◆ **Input records**:
= = = =
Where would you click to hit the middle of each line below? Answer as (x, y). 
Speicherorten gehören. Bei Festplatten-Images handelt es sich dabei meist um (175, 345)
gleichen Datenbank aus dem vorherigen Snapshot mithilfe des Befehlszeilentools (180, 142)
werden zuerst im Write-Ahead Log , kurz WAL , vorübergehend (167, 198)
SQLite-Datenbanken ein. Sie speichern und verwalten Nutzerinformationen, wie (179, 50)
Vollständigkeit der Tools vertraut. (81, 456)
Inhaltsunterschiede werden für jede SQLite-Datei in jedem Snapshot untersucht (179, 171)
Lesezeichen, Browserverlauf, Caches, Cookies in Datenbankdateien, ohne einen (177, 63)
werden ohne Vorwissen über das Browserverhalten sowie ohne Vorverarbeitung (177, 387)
= = = =
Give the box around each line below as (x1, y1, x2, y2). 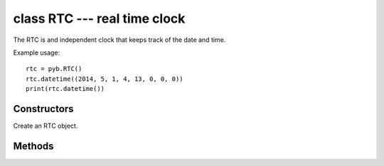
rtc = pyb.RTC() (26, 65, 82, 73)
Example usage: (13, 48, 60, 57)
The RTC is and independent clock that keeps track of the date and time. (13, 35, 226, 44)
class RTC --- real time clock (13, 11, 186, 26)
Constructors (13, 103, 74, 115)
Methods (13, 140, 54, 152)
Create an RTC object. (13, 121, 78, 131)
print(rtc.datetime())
= = = =
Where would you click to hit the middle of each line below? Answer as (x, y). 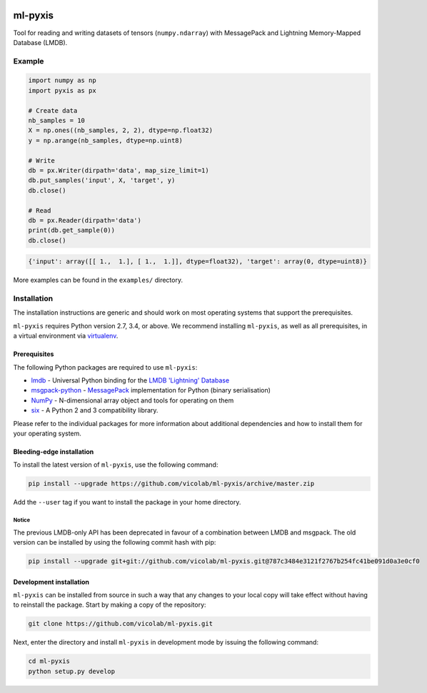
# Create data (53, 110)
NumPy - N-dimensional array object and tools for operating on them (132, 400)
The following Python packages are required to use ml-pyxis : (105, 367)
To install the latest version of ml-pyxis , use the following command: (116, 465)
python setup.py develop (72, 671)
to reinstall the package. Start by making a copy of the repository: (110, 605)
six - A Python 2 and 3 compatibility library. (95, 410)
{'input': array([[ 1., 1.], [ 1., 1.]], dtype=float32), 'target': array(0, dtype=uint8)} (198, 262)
= = = =
◆ **Task description**: Please give an exact copy of the lines above, beginning with the line containing "SQLite-Datenbanken ein. Sie" and running through the line containing "werden ohne Vorwissen", and of no other lines.

◆ **Response to this exercise**:
SQLite-Datenbanken ein. Sie speichern und verwalten Nutzerinformationen, wie (179, 50)
Vollständigkeit der Tools vertraut. (81, 456)
Inhaltsunterschiede werden für jede SQLite-Datei in jedem Snapshot untersucht (179, 171)
Lesezeichen, Browserverlauf, Caches, Cookies in Datenbankdateien, ohne einen (177, 63)
werden ohne Vorwissen über das Browserverhalten sowie ohne Vorverarbeitung (177, 387)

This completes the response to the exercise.